© March Lebanon |
Their ages range between 16 to 25 years old. They are poor and unemployed. They once fought each other, literally, in their sectarian-divided Lebanese city of Tripoli. Sunni residents of Bab al-Tabbaneh and Alawite residents of Jabal Mohsen neighborhoods fought each other repeatedly.
But at the beginning of 2015, the government imposed a ceasefire that put an end to the endless rounds of fierce clashes and restored calm in the city.
And that’s when a Lebanese non-profit organization promoting peace through art went there looking for a different kind of recruitment: one of peace. March brought the youth together to perform in a play!
The group organized auditions for more than 100 youth from the two neighborhoods, 16 of them were selected, eight from each side. The idea was simple: write and produce a comedy play based on their lives, performed by those would-be actors all over Lebanon. The project brought them together and turned them from war actors to theater actors.
Titled “Love and War on the Rooftop – A Tripolitan Tale,” the play is a story of a theater director from Tripoli who decides to do an adaptation of Shakespeare’s Romeo and Juliet, Tripoli style, starring Ali from Jabal Mohsen and Aisha from Bab al-Tabbaneh. In it, Aisha is murdered by her furious brother who discovered that she escaped with Ali to marry him despite the two families’ objection.
Identifying issues to achieve conflict resolution
The project sheds light on the many issues surrounding conflict, beginning with the different reasons behind it and ending with finding a sustainable resolution that eventually led to peace.
“Let us not underestimate the ease with which ordinary people can be turned into [religious] extremists when they live in conditions of injustice, deprivation, drug abuse and hopelessness,” said Lea Baroudi, co-founder of March at a recent screening of a documentary on the project, held at the World Bank headquarters in Washington DC.
“This is where civil society and the international community at large had the beauty to act, and to act now,” she said. Acting now, she added, includes “creating sustainable jobs for them, pushing them to learn, providing them with social and cultural areas, fighting drug abuse and most importantly giving them a voice, listening to them and guaranteeing their basic rights and treating them like equal citizens.”
To act, we need to look beyond the issue of employment, said Alexandre Marc, the Chief Specialist for Fragility, Conflict and Violence of the World Bank. Employment, he added, is very important but what is “really interesting is when we see very deep programs like this one that deal with these problems that are not really about employment. They are actually about getting a meaning for those people; getting them there.”
We have to take a step back from employment and look more broadly as the project did by asking what sort of issues youth have, he added.

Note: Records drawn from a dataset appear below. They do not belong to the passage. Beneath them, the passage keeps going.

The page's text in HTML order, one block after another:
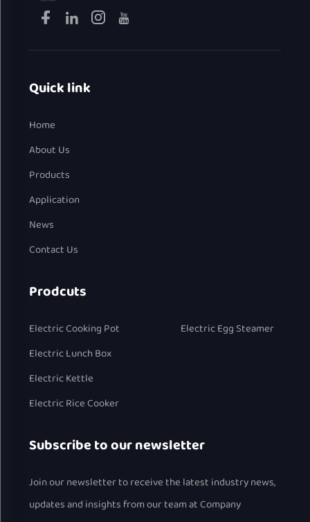
Quick link
Home
About Us
Products
Application
News
Contact Us
Prodcuts
Electric Cooking Pot
Electric Lunch Box
Electric Kettle
Electric Rice Cooker
Electric Egg Steamer
Subscribe to our newsletter
Join our newsletter to receive the latest industry news,
updates and insights from our team at Company
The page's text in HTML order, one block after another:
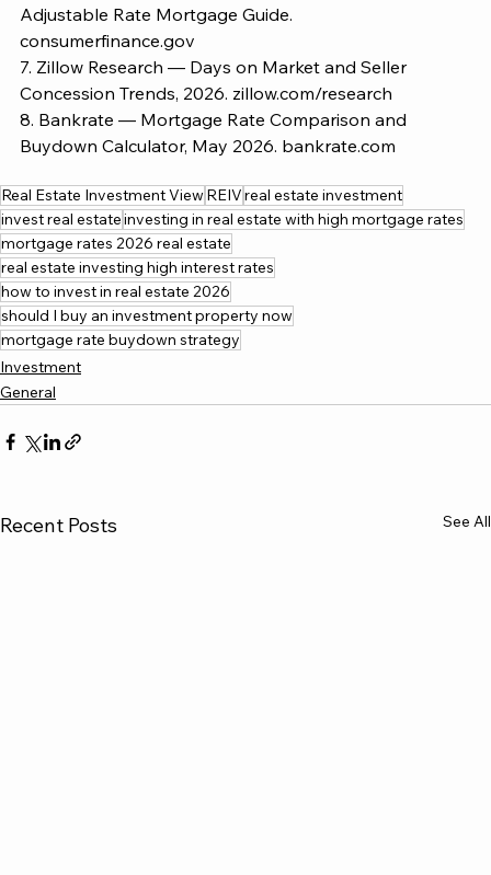
Adjustable Rate Mortgage Guide.
consumerfinance.gov
7. Zillow Research — Days on Market and Seller
Concession Trends, 2026. zillow.com/research
8. Bankrate — Mortgage Rate Comparison and
Buydown Calculator, May 2026. bankrate.com
Real Estate Investment View REIVreal estate investment
invest real estateinvesting in real estate with high mortgage rates
mortgage rates 2026 real estate
real estate investing high interest rates
how to invest in real estate 2026
should I buy an investment property now
mortgage rate buydown strategy
Investment
General
Recent Posts See All
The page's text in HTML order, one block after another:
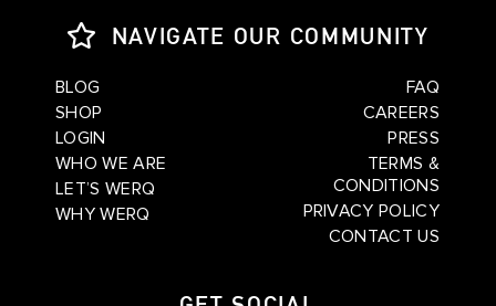
NAVIGATE OUR COMMUNITY
BLOG
SHOP
LOGIN
WHO WE ARE
LET’S WERQ
WHY WERQ
FAQ
CAREERS
PRESS
TERMS &
CONDITIONS
PRIVACY POLICY
CONTACT US
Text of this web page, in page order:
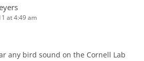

Marc also stressed on the fact that youth is a part of a community. “What you need to do much more effectively is actually to deal with the community.” He said what he found powerful with the program is that it tackled the problems of the community by targeting the community itself, and working with it to solve the issues in the way of the youth.
“It is much more effective to target the community than actually target youth individually,” Marc said.